[Problem requirements]: The material below holds pictures; leave them out, and copy exactly, and only, the lines from the one with "Mul et al. compared" through the last.
____
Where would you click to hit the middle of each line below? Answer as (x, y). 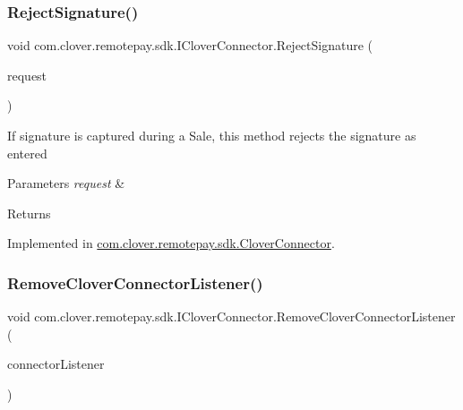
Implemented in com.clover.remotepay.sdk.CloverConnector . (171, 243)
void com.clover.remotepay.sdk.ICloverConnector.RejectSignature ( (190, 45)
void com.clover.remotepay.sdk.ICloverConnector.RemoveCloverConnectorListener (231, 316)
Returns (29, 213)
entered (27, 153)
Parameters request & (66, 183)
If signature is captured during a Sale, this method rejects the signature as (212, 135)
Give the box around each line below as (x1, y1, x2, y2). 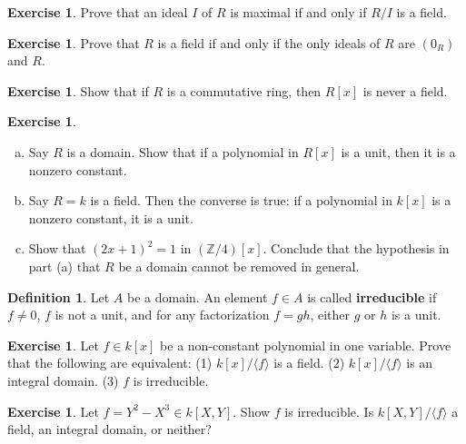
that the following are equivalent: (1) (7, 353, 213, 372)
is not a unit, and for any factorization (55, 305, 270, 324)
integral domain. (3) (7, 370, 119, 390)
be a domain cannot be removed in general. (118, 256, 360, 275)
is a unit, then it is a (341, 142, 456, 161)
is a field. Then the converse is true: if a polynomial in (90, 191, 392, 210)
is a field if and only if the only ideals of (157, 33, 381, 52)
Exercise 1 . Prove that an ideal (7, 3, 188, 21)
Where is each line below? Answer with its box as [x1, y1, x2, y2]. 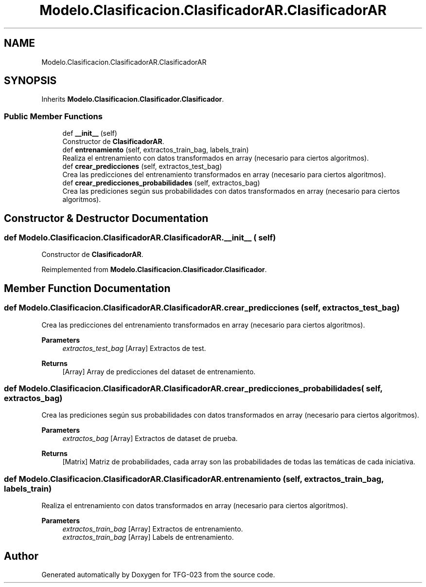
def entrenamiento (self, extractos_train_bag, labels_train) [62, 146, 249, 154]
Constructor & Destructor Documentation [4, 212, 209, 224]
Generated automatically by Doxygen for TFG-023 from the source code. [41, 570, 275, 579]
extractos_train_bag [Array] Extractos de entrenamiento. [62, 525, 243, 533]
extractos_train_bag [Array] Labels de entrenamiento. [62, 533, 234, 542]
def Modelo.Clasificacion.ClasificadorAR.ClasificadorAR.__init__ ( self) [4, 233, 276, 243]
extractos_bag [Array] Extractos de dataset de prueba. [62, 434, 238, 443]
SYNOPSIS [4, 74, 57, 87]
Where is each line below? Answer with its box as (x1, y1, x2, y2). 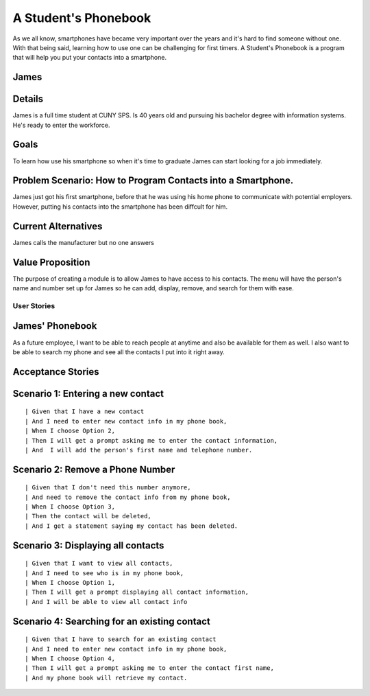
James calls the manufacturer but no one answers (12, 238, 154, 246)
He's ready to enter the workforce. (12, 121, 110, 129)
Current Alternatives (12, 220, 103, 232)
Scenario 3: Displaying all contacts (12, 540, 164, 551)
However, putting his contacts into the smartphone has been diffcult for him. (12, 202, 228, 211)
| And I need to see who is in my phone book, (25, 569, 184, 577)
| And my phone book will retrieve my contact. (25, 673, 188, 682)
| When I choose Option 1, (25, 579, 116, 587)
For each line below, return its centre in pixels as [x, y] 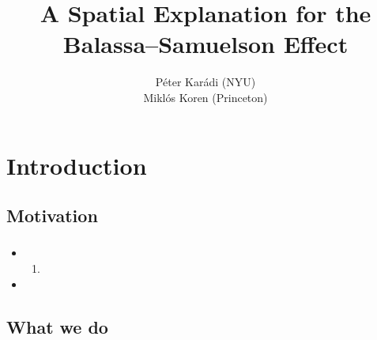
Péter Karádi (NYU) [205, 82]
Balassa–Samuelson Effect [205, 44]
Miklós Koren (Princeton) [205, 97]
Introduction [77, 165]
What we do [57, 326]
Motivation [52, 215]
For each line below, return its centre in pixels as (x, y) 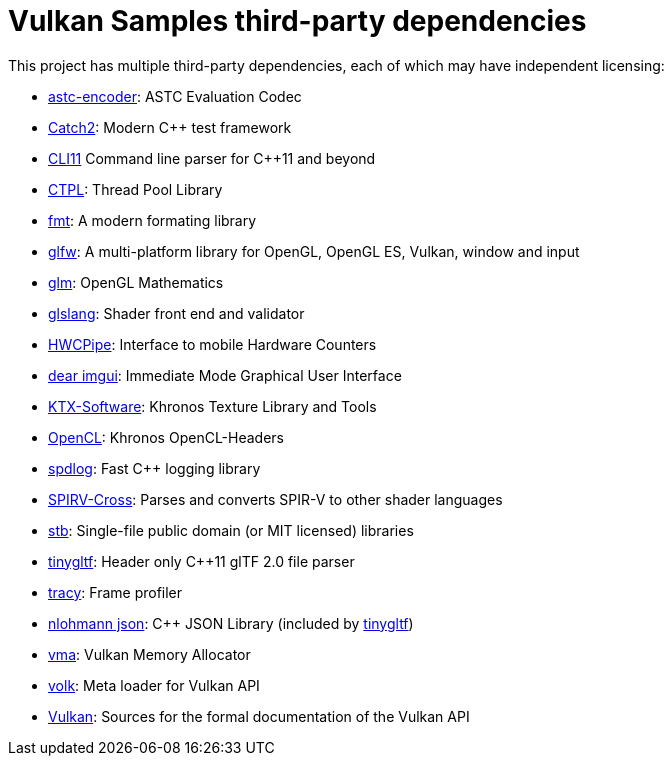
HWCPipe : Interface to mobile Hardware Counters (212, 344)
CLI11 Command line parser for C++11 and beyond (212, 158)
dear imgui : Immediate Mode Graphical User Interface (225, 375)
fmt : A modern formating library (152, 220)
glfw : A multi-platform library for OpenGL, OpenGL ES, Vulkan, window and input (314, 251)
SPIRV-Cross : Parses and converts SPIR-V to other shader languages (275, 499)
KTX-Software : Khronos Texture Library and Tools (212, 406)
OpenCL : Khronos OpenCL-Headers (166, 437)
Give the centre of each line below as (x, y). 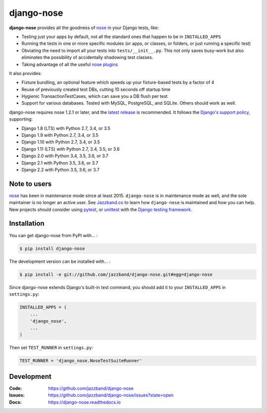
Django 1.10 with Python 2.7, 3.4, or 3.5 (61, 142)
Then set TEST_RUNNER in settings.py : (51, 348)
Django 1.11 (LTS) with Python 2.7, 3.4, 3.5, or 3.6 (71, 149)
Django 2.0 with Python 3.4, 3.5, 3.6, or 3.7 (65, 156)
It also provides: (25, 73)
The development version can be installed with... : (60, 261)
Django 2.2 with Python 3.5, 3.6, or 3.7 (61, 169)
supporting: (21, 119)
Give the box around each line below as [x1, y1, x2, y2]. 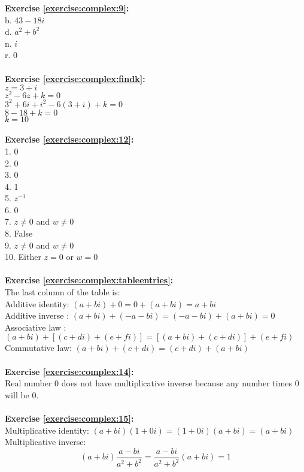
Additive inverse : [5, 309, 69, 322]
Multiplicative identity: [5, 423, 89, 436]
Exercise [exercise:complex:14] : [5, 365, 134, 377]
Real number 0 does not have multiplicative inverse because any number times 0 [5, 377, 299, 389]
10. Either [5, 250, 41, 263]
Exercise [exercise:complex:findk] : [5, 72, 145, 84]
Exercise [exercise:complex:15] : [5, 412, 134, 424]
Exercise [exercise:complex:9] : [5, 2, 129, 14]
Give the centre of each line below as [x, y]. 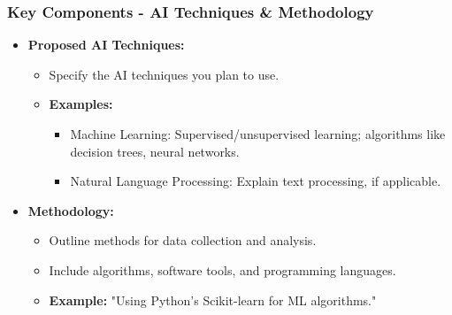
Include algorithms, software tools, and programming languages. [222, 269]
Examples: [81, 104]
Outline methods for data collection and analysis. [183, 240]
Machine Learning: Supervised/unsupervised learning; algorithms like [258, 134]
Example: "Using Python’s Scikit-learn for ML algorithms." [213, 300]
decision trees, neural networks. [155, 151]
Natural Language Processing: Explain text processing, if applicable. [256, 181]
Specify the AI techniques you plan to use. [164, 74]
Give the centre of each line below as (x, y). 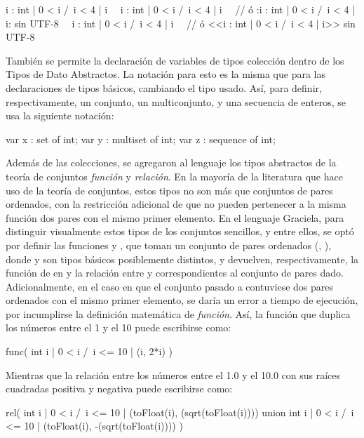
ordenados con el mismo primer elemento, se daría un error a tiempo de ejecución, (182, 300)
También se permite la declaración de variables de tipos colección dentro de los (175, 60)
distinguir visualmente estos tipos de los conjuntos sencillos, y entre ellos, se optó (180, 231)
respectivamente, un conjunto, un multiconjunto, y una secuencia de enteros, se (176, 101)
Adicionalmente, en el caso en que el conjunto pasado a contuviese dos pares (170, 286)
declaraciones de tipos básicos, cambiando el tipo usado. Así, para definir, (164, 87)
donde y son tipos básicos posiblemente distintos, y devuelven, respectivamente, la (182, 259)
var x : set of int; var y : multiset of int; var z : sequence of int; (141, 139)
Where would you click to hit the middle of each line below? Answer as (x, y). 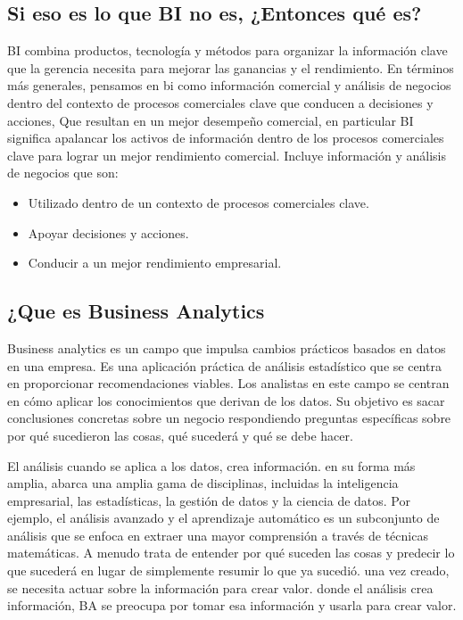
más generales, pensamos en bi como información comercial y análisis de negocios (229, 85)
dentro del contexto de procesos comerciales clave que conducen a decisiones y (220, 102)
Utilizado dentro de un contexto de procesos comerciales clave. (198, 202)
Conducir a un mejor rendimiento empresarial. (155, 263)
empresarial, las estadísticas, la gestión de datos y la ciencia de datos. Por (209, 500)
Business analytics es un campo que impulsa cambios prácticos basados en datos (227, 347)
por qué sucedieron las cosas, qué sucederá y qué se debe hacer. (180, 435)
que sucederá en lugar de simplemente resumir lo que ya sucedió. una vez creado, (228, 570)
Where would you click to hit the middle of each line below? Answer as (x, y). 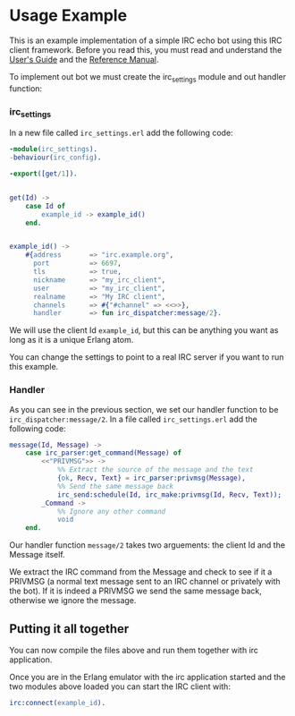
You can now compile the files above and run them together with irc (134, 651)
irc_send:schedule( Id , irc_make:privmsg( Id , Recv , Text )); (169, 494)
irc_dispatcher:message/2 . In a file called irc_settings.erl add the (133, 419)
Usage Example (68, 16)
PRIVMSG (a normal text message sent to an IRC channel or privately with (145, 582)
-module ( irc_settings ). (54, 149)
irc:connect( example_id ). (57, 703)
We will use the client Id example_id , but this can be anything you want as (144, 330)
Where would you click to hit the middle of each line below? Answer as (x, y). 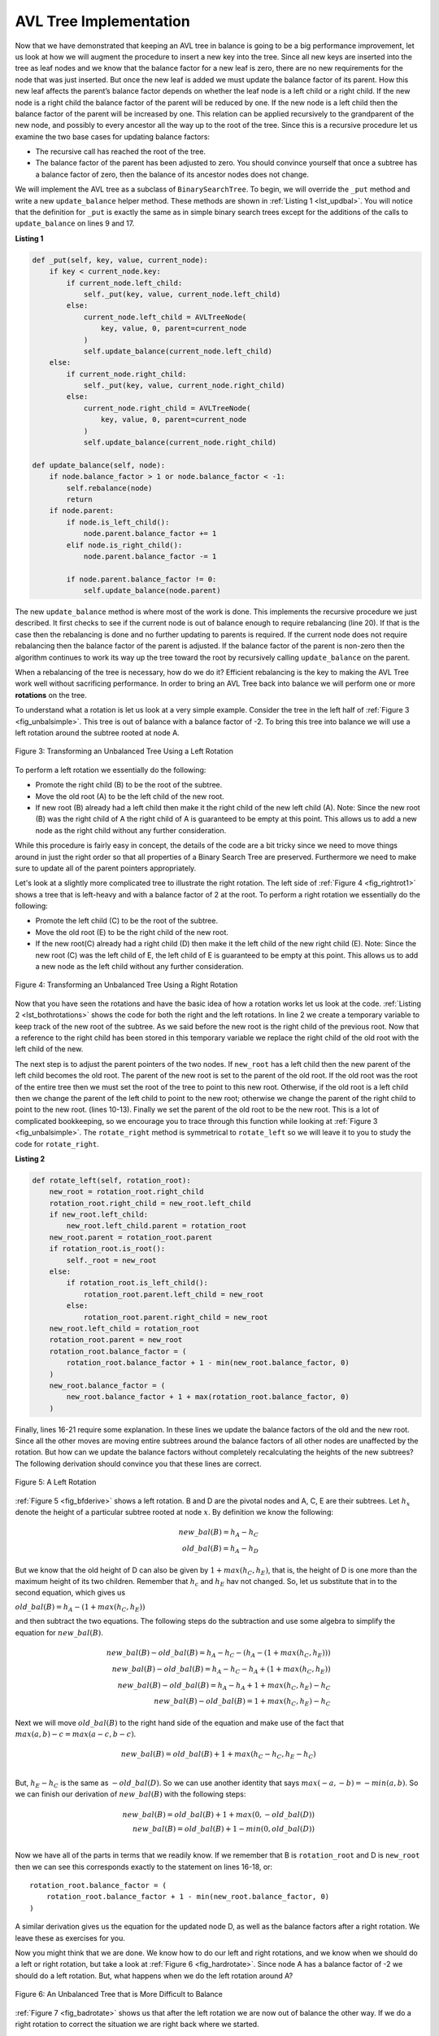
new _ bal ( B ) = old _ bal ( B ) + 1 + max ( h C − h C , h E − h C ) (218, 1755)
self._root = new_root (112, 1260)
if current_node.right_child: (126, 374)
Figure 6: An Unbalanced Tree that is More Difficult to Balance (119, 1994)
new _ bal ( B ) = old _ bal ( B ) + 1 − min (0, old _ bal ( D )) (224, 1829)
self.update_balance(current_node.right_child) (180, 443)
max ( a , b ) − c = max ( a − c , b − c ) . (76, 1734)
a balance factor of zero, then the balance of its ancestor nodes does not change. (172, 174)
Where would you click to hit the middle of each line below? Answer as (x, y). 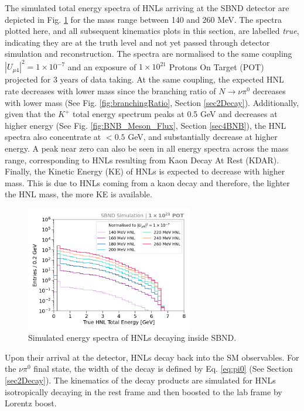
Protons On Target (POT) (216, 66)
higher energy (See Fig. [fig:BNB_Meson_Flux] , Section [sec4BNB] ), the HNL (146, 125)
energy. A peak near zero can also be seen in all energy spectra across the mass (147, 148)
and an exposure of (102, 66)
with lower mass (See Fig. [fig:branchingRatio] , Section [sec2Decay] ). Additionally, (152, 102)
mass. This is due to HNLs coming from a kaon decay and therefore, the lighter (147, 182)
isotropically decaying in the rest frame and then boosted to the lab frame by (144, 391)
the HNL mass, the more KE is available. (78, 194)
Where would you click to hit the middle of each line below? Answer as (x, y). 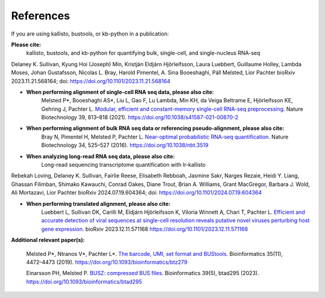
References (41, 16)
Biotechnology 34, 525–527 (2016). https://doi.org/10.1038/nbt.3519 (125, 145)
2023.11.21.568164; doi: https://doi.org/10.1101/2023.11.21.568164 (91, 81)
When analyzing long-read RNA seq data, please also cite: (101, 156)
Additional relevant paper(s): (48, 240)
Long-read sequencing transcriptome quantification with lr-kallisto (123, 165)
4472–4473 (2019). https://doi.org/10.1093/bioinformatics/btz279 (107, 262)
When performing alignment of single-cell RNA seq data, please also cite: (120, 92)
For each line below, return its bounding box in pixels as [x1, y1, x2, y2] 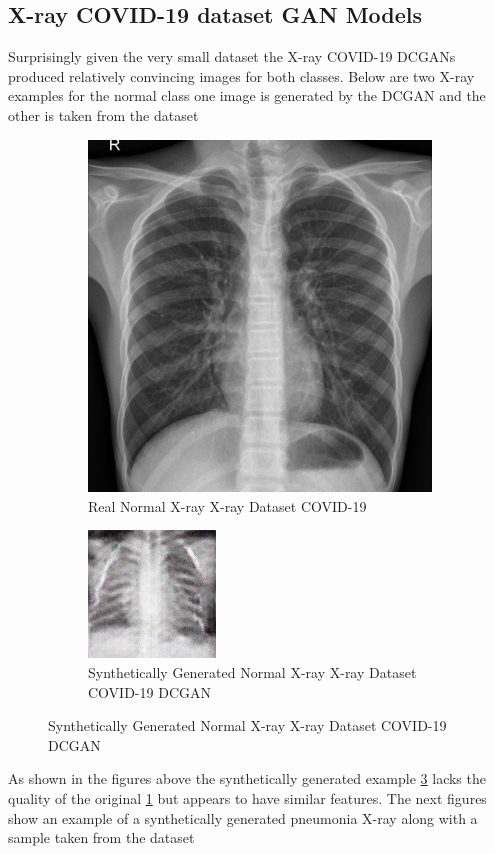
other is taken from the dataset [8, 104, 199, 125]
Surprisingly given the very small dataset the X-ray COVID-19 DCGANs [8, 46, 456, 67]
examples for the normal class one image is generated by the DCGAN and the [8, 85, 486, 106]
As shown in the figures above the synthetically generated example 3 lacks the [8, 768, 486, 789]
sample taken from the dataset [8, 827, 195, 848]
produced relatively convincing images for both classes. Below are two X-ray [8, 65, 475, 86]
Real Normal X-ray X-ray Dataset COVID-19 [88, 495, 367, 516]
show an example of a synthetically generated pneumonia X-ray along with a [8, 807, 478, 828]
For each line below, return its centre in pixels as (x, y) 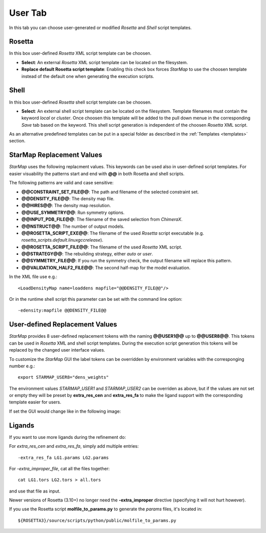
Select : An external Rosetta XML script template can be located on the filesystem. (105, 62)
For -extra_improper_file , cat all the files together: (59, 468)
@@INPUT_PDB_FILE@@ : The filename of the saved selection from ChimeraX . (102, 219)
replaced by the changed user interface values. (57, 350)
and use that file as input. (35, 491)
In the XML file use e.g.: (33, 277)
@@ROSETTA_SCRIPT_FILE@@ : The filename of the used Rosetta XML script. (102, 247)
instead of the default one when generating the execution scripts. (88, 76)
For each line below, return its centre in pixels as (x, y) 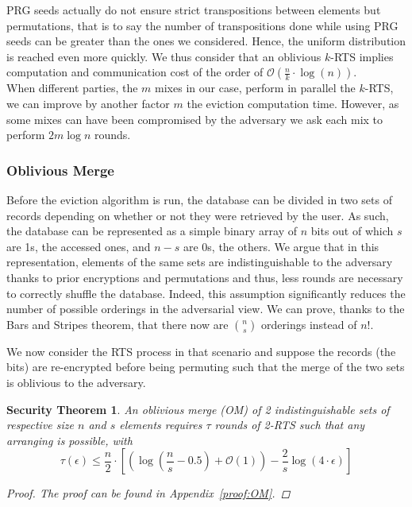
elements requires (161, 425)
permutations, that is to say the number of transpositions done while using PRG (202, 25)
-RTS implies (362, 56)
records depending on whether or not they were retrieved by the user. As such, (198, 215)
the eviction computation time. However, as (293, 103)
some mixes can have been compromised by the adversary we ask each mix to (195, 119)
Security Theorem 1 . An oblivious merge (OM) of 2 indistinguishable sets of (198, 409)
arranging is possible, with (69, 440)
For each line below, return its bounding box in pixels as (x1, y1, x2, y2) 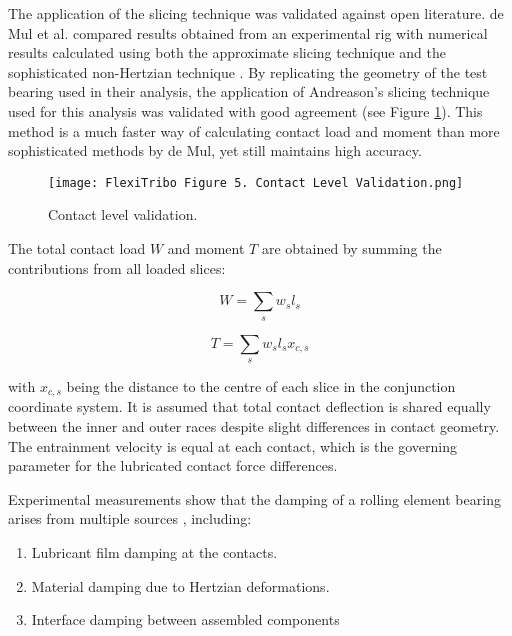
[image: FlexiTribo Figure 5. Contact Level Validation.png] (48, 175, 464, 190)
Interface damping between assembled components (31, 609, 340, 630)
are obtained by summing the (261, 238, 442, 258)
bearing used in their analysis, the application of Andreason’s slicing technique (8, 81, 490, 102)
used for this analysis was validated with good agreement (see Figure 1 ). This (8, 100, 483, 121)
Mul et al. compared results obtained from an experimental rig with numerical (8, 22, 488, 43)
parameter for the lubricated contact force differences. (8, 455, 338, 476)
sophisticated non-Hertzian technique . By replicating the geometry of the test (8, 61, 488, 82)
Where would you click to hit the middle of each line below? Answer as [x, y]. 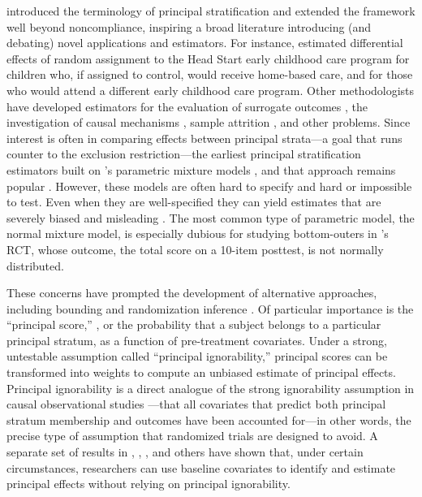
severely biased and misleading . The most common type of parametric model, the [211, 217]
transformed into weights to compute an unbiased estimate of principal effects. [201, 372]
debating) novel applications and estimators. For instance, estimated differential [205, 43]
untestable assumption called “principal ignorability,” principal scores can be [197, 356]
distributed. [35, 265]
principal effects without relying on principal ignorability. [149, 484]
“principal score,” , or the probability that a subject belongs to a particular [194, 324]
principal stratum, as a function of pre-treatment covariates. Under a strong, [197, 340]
____
[Expected output]:
Mul et al. compared results obtained from an experimental rig with numerical (8, 22, 488, 43)
parameter for the lubricated contact force differences. (8, 455, 338, 476)
sophisticated non-Hertzian technique . By replicating the geometry of the test (8, 61, 488, 82)
Where would you click to hit the middle of each line below? Answer as [x, y]. 
severely biased and misleading . The most common type of parametric model, the [211, 217]
transformed into weights to compute an unbiased estimate of principal effects. [201, 372]
debating) novel applications and estimators. For instance, estimated differential [205, 43]
untestable assumption called “principal ignorability,” principal scores can be [197, 356]
distributed. [35, 265]
principal effects without relying on principal ignorability. [149, 484]
“principal score,” , or the probability that a subject belongs to a particular [194, 324]
principal stratum, as a function of pre-treatment covariates. Under a strong, [197, 340]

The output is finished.